Third party helped tribe buy site in KCK

? A federal judge handed the Wyandotte Tribe of Oklahoma another setback in its campaign for a casino in Wyandotte County.

U.S. District Judge Julie Robinson ordered the U.S. Department of the Interior to revisit a 2002 decision that supported the tribe’s purchase of a casino site as following federal law.

Robinson based her decision Wednesday on evidence that a third party helped the tribe buy the land, which would violate a federal statute treating the land as Indian property and eligible for development as a casino.

Tribal Chief Leaford Bearskin declined to comment specifically on the ruling, saying he hadn’t seen it, but vented his frustration, “They’ve reviewed it three times.”

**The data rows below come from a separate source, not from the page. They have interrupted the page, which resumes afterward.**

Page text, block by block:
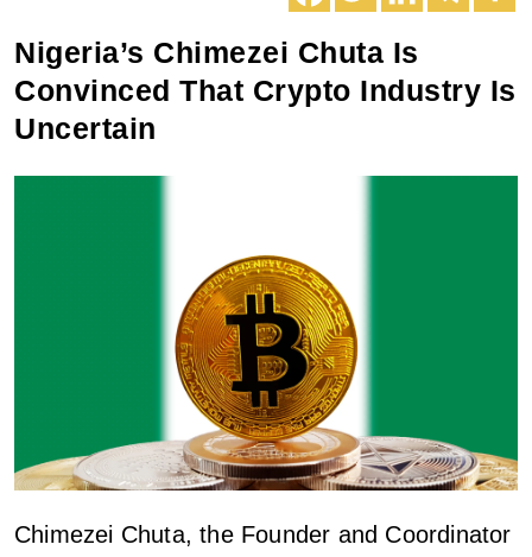
Nigeria’s Chimezei Chuta Is
Convinced That Crypto Industry Is
Uncertain
Chimezei Chuta, the Founder and Coordinator
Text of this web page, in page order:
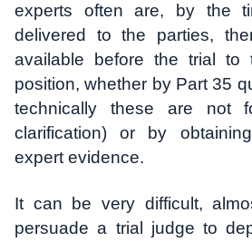
experts often are, by the
delivered to the parties,
available before the trial to
position, whether by Part 35
technically these are not
clarification) or by
expert evidence.
It can be very difficult,
persuade a trial judge to
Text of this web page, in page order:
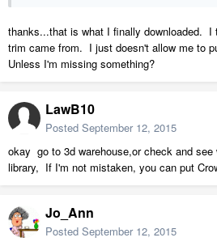
thanks...that is what I finally downloaded. I
trim came from. I just doesn't allow me to
Unless I'm missing something?
LawB10
Posted September 12, 2015
okay go to 3d warehouse,or check and see
library, If I'm not mistaken, you can put
Jo_Ann
Posted September 12, 2015
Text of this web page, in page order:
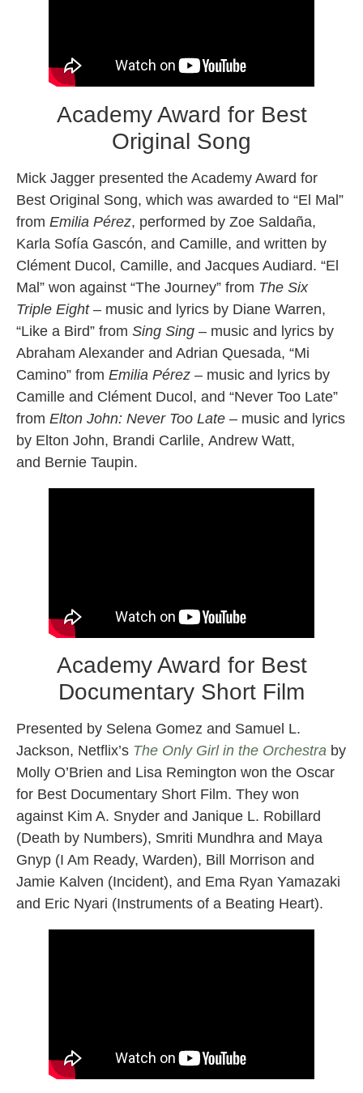
Academy Award for Best
Original Song
Mick Jagger presented the Academy Award for
Best Original Song, which was awarded to “El Mal”
from Emilia Pérez, performed by Zoe Saldaña,
Karla Sofía Gascón, and Camille, and written by
Clément Ducol, Camille, and Jacques Audiard. “El
Mal” won against “The Journey” from The Six
Triple Eight – music and lyrics by Diane Warren,
“Like a Bird” from Sing Sing – music and lyrics by
Abraham Alexander and Adrian Quesada, “Mi
Camino” from Emilia Pérez – music and lyrics by
Camille and Clément Ducol, and “Never Too Late”
from Elton John: Never Too Late – music and lyrics
by Elton John, Brandi Carlile, Andrew Watt,
and Bernie Taupin.
Academy Award for Best
Documentary Short Film
Presented by Selena Gomez and Samuel L.
Jackson, Netflix’s The Only Girl in the Orchestra by
Molly O’Brien and Lisa Remington won the Oscar
for Best Documentary Short Film. They won
against Kim A. Snyder and Janique L. Robillard
(Death by Numbers), Smriti Mundhra and Maya
Gnyp (I Am Ready, Warden), Bill Morrison and
Jamie Kalven (Incident), and Ema Ryan Yamazaki
and Eric Nyari (Instruments of a Beating Heart).
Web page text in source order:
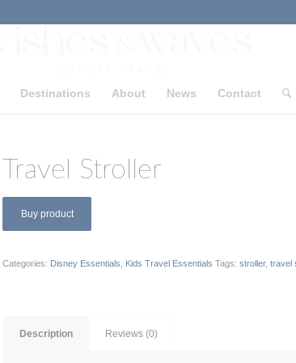
Destinations About News Contact
Travel Stroller
Buy product
Categories: Disney Essentials Kids Travel Essentials Tags:stroller,travel
Description Reviews (0)

In 1984, federal officials paid the tribe $100,000 for lands in Ohio it had ceded to the federal government in the 1800s.

Federal law says that if that money alone is used to buy other property, the Department of the Interior is required to take that property into trust for the tribe. For the past 17 years, other tribes around the country have used that designation to develop federally chartered casinos.

The Wyandottes in 1996 used the Ohio compensation to buy the former Masonic Scottish Rite temple across the street from City Hall in downtown Kansas City, Kan., and began trying to develop a casino.

State and city officials have fought the tribe over the casino, which is next to the tribe’s Huron Indian Cemetery, eventually raiding it and closing it down last year. Robinson is also presiding over a lawsuit the tribe brought late last year challenging the raid.

Recently, state and city officials produced title company records indicating that North American Sports Management Inc. of Maitland, Fla., which is helping the tribe develop the casino, kicked in at least $5,000 for the 1996 purchase.

Robinson said Interior officials must reconsider their 2002 decision in light of the new information and report back within 60 days.

It’s just the latest legal blow in the tribe’s effort to put a casino in Wyandotte County.

The 10th U.S. Circuit Court of Appeals in Denver has ruled that the Huron cemetery is not reservation land, so it and the adjacent Masonic temple property can’t be eligible for gambling under another facet of federal law.

And a federal judge last year dismissed the tribe’s claim to 2,000 acres of industrial property in Kansas City, Kan., which the tribe later acknowledged it had raised as a way to force city and state officials to the bargaining table and allow the tribe to build a casino elsewhere in Wyandotte County.

The Unified Government of Wyandotte County and Kansas City, Kan., has sued the tribe for $500,000 in damages because of the bargaining tactic.